Now your home loan rate will be fixed on the basis of the benchmark rate along with the spread that depends on your credit score and other factors.

twitter-logo Renu Yadav   New Delhi     Last Updated: December 19, 2018  | 22:26 IST
New lending rate regime could be RBI's New Year gift for home loan borrowers

The Reserve Bank of India (RBI) has asked banks to benchmark the lending rate on all floating-rate loans with an external benchmark rate from April 2019 onwards, thus replacing the current MCLR (marginal cost of funds based lending rate) regime. This will be applicable on all floating-rate loans given to retail borrowers and micro and small enterprises.

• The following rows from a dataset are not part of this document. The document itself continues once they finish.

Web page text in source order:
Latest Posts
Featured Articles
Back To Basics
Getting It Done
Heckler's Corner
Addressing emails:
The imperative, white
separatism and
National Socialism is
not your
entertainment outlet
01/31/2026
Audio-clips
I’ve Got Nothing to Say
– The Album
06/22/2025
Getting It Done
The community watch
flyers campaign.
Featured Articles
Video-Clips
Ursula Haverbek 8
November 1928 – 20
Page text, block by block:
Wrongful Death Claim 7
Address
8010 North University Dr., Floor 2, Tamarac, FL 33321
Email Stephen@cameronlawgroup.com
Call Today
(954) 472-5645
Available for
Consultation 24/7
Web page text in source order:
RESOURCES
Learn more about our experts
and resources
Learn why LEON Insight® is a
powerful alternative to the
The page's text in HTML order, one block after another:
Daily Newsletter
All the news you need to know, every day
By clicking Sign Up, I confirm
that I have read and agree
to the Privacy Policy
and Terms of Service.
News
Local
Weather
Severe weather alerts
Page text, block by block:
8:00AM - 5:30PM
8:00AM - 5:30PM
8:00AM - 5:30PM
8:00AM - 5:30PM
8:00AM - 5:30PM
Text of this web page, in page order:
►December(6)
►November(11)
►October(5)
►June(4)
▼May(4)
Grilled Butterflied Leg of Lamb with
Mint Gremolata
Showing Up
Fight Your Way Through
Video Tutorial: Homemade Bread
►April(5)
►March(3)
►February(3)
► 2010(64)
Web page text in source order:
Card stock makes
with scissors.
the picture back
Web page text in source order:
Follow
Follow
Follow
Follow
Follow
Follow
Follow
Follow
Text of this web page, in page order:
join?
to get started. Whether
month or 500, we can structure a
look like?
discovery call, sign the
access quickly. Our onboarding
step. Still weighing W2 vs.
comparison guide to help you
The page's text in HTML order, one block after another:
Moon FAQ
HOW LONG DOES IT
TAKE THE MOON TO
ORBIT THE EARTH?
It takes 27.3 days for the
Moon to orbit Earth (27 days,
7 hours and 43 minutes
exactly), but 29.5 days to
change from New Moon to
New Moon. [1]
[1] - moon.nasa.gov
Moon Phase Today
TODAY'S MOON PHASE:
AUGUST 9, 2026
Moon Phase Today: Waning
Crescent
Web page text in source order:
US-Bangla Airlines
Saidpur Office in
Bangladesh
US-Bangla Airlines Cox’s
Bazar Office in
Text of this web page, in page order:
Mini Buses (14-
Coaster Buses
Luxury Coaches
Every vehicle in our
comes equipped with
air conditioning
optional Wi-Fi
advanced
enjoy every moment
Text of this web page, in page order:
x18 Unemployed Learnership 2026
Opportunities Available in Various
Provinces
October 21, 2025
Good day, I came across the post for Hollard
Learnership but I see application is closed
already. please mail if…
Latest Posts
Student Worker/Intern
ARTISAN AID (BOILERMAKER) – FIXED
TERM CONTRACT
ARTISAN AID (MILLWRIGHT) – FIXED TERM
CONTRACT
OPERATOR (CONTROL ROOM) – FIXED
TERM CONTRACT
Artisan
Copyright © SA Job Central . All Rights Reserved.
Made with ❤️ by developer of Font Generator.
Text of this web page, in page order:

That said, now your home loan rate will be fixed on the basis of the benchmark rate along with the spread that depends on your credit score and other factors. Currently, home loan rates are calculated on the basis of MCLR of the bank plus spread. Every bank fixes its own MCLR based on the cost of funds. Bank charges a spread over and above this MCLR from the borrowers. This is the first time RBI has asked the banks to benchmark the lending rate with an external benchmark.

This new regime is likely to bring in more transparency and better transmission of monetary policy rates. "The move to external benchmark will ensure greater standardisation and higher transparency in lending rates for new borrowers," says Ratan Chaudhary, AD and Head of Home Loans, Paisabazaar.com.

The external benchmark can be RBI's repo rate, 91 or 182 days treasury bill yield produced by the Financial Benchmarks India Private Ltd (FBIL) or any other benchmark market interest rate produced by the FBIL. The banks will have the full discretion to decide the spread, but it will remain the same during the tenure of the loan unless there is a marked change in the credit assessment of the borrower. Within a loan category, bank will be allowed to use only one benchmark.

"With the external benchmarking, the interest rate gets tied to the benchmark. The benchmark would be loaded with a spread that remains constant throughout the loan tenor. The spread covers risk and tenor premiums, negative carry on CRR, operation costs, etc. So, any change in the benchmark will directly reflect in the loan rates. This makes it more transparent," says Navin Chandani, Chief Business Development Officer, BankBazaar.com.

MCLR was introduced in April 2016 in order to bring in more transparency in the way banks charge interest rate from their customers and also make the process of monetary transmission efficient. MCLR replaced the base rate mechanism where banks used to charge base rate plus spread from their customers. Every bank used to have its own base rate.

But the introduction of the new external benchmark regime within three years of introducing the the MCLR indicates the RBI wasn't satisfied with the transmission of monetary policy by the banks under MCLR regime. During the year 2018, RBI has increased the repo rate twice by 25 basis points each (100 basis points is equal to one per cent) from 6.0 per cent to 6.50 per cent. In the same period, MCLR of SBI has gone up by 55 basis points from 7.95 per cent to 8.50 per cent since November 2017.

In August 2017, RBI had constituted a committee headed by Dr Janak Raj to suggest appropriate modifications in MCLR regime to strengthen the monetary transmission regime. The current change is a result of the recommendation made by this committee. The RBI will come out with the final guidelines by the end of December 2018, which will bring in more clarity.